[What is being asked]: Repeat only the lines below that run from the line with "QUESTION ABOUT THIS" to the line with "to 60 PSI (135, 226)", ends included; skip every picture.

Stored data

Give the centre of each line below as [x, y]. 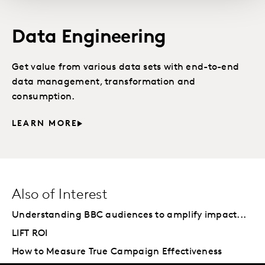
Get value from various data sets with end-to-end [126, 67]
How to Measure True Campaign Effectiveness [117, 252]
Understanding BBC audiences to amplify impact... [129, 215]
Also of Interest [60, 195]
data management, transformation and [104, 82]
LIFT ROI [30, 234]
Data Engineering [89, 38]
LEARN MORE [45, 124]
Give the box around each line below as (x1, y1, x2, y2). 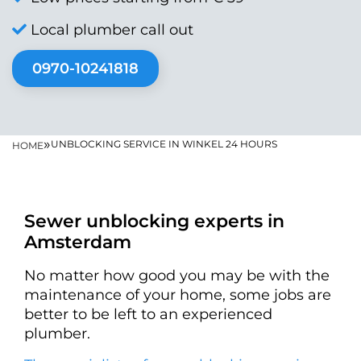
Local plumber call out (27, 21, 193, 39)
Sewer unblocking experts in (24, 210, 284, 232)
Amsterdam (24, 231, 131, 253)
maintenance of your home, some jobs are (24, 286, 331, 304)
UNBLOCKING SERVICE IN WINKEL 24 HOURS (51, 138, 277, 150)
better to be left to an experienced (24, 305, 272, 323)
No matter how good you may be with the (24, 267, 330, 284)
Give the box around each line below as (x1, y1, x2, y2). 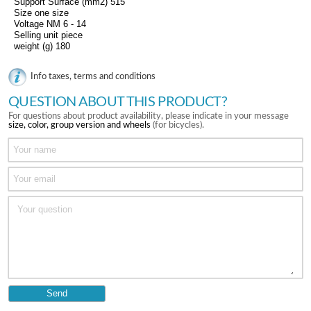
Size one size (14, 8, 69, 18)
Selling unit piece (14, 30, 83, 40)
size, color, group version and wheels (8, 121, 151, 130)
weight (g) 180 (14, 41, 70, 51)
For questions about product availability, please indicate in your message (8, 112, 289, 121)
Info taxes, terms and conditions (31, 72, 155, 82)
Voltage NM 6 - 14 (14, 19, 86, 29)
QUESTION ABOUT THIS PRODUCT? (8, 95, 227, 109)
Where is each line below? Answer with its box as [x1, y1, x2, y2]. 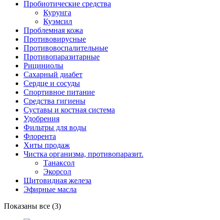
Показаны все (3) [4, 201, 61, 210]
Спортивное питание [24, 87, 95, 96]
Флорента [24, 132, 56, 140]
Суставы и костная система [24, 105, 115, 114]
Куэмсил [43, 17, 72, 26]
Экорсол [43, 167, 71, 176]
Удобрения [24, 114, 59, 123]
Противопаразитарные [24, 52, 100, 61]
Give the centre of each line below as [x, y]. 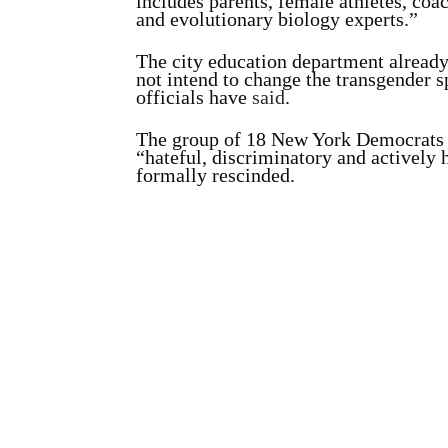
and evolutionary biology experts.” [277, 19]
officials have [194, 97]
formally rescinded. [215, 175]
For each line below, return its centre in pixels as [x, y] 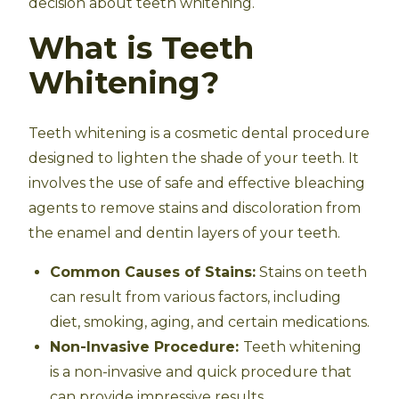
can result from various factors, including [195, 297]
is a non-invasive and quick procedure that [201, 372]
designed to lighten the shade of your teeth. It [194, 158]
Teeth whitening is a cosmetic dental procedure [199, 133]
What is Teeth [141, 48]
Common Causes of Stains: [153, 272]
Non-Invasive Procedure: [147, 347]
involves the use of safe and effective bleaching [197, 183]
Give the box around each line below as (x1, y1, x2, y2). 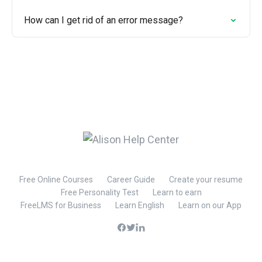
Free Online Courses (19, 175, 93, 184)
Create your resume (169, 175, 243, 184)
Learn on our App (178, 201, 242, 210)
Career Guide (107, 175, 155, 184)
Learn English (115, 201, 164, 210)
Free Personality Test (60, 188, 139, 197)
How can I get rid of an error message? (24, 15, 183, 26)
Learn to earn (152, 188, 202, 197)
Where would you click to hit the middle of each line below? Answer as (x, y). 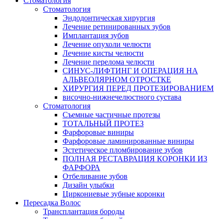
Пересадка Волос (52, 203)
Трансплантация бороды (84, 212)
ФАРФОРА (81, 168)
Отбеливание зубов (95, 176)
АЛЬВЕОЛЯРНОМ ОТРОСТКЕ (117, 80)
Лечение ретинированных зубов (117, 27)
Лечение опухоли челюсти (107, 44)
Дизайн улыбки (88, 185)
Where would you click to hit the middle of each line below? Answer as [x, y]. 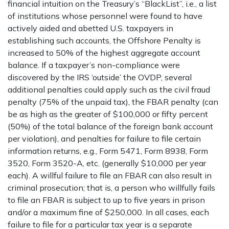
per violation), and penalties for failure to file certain [104, 139]
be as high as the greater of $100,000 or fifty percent [108, 114]
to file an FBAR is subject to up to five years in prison [106, 200]
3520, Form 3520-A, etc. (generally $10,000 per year [107, 163]
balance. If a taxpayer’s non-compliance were [94, 65]
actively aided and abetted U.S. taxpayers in [90, 28]
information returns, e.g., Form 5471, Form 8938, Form [108, 151]
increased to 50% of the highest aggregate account [104, 53]
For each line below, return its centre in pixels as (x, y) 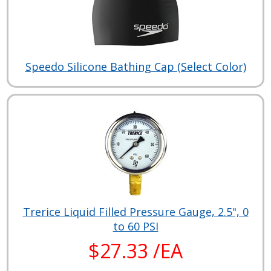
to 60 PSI (135, 226)
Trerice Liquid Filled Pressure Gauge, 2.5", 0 (135, 211)
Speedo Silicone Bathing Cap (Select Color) (135, 66)
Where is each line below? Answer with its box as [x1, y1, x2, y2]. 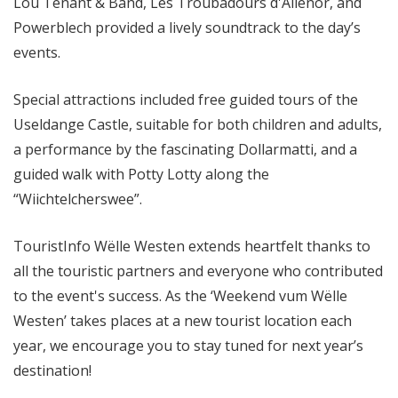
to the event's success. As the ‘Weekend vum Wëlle [13, 286, 347, 306]
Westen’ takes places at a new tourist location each [13, 311, 352, 331]
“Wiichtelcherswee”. [13, 189, 142, 210]
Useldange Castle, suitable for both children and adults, [13, 115, 382, 135]
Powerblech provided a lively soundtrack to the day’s [13, 18, 361, 38]
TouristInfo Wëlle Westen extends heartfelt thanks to [13, 236, 370, 257]
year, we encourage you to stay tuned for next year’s [13, 336, 363, 356]
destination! [13, 361, 92, 381]

[Answer to this exercise]:
QUESTION ABOUT THIS PRODUCT? (8, 95, 227, 109)
Where is each line below? Answer with its box as [x1, y1, x2, y2]. 
Показаны все (3) [4, 201, 61, 210]
Спортивное питание [24, 87, 95, 96]
Флорента [24, 132, 56, 140]
Суставы и костная система [24, 105, 115, 114]
Куэмсил [43, 17, 72, 26]
Экорсол [43, 167, 71, 176]
Удобрения [24, 114, 59, 123]
Противопаразитарные [24, 52, 100, 61]
Give the centre of each line below as [x, y]. 
and evolutionary biology experts.” [277, 19]
officials have [194, 97]
formally rescinded. [215, 175]
For each line below, return its centre in pixels as [x, y] 
can result from various factors, including [195, 297]
is a non-invasive and quick procedure that [201, 372]
designed to lighten the shade of your teeth. It [194, 158]
Teeth whitening is a cosmetic dental procedure [199, 133]
What is Teeth [141, 48]
Common Causes of Stains: [153, 272]
Non-Invasive Procedure: [147, 347]
involves the use of safe and effective bleaching [197, 183]
Give the box around each line below as (x1, y1, x2, y2). 
Free Online Courses (19, 175, 93, 184)
Create your resume (169, 175, 243, 184)
Learn on our App (178, 201, 242, 210)
Career Guide (107, 175, 155, 184)
Learn English (115, 201, 164, 210)
Free Personality Test (60, 188, 139, 197)
How can I get rid of an error message? (24, 15, 183, 26)
Learn to earn (152, 188, 202, 197)
Where would you click to hit the middle of each line below? Answer as (x, y). 
Пересадка Волос (52, 203)
Трансплантация бороды (84, 212)
ФАРФОРА (81, 168)
Отбеливание зубов (95, 176)
АЛЬВЕОЛЯРНОМ ОТРОСТКЕ (117, 80)
Лечение ретинированных зубов (117, 27)
Лечение опухоли челюсти (107, 44)
Дизайн улыбки (88, 185)
Where would you click to hit the middle of each line below? Answer as [x, y]. 
per violation), and penalties for failure to file certain [104, 139]
be as high as the greater of $100,000 or fifty percent [108, 114]
to file an FBAR is subject to up to five years in prison [106, 200]
3520, Form 3520-A, etc. (generally $10,000 per year [107, 163]
balance. If a taxpayer’s non-compliance were [94, 65]
actively aided and abetted U.S. taxpayers in [90, 28]
information returns, e.g., Form 5471, Form 8938, Form [108, 151]
increased to 50% of the highest aggregate account [104, 53]
For each line below, return its centre in pixels as (x, y) 
to 60 PSI (135, 226)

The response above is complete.